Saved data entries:
========================================

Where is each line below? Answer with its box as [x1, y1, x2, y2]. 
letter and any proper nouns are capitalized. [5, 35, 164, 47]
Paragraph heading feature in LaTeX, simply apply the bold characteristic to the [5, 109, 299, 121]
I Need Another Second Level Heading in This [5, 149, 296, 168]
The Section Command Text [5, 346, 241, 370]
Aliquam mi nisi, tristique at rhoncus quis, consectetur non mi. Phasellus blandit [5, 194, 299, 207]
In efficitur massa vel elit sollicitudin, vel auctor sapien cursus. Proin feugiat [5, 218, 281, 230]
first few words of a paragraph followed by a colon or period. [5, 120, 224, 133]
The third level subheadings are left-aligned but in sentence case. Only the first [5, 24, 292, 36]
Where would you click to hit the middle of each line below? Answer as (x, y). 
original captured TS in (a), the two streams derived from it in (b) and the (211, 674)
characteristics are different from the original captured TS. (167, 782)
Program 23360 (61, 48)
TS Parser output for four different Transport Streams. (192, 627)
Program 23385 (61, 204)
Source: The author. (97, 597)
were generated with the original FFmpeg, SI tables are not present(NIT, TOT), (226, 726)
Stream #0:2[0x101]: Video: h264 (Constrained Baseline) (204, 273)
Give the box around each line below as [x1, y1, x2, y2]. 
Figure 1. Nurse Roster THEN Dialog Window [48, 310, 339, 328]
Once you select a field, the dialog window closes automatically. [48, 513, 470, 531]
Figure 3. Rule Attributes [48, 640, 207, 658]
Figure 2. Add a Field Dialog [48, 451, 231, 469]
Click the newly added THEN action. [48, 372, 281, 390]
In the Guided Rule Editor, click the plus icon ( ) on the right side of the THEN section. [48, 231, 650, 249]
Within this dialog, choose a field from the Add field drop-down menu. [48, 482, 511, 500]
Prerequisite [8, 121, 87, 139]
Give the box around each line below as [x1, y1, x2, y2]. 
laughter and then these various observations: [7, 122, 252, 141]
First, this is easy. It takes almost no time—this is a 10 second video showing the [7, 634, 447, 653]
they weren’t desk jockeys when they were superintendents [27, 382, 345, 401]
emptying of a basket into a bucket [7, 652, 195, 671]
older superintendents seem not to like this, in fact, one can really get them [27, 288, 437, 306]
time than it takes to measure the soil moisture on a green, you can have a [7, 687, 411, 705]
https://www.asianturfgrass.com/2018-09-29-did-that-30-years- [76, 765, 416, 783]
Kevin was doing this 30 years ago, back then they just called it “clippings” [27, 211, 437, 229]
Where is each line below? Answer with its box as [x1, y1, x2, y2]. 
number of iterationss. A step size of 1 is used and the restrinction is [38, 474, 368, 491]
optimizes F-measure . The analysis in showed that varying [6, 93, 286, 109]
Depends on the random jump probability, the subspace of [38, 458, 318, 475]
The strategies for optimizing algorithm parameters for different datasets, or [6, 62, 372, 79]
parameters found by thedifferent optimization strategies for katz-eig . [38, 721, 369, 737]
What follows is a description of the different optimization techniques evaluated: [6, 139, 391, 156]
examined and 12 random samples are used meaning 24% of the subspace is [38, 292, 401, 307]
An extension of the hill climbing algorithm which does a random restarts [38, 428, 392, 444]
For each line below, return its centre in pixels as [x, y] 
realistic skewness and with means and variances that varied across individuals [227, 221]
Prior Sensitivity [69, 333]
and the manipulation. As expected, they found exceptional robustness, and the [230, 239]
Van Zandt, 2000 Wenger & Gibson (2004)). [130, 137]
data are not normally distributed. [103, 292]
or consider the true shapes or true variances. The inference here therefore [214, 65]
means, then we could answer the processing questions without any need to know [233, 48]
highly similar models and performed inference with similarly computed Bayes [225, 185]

========================================

TASK GOAL
Return, word for word, every line from the line with "For each line" to the final line of the data.

ANSWER FOR THE TASK
For each line below, return its centre in pixels as [x, y] 
realistic skewness and with means and variances that varied across individuals [227, 221]
Prior Sensitivity [69, 333]
and the manipulation. As expected, they found exceptional robustness, and the [230, 239]
Van Zandt, 2000 Wenger & Gibson (2004)). [130, 137]
data are not normally distributed. [103, 292]
or consider the true shapes or true variances. The inference here therefore [214, 65]
means, then we could answer the processing questions without any need to know [233, 48]
highly similar models and performed inference with similarly computed Bayes [225, 185]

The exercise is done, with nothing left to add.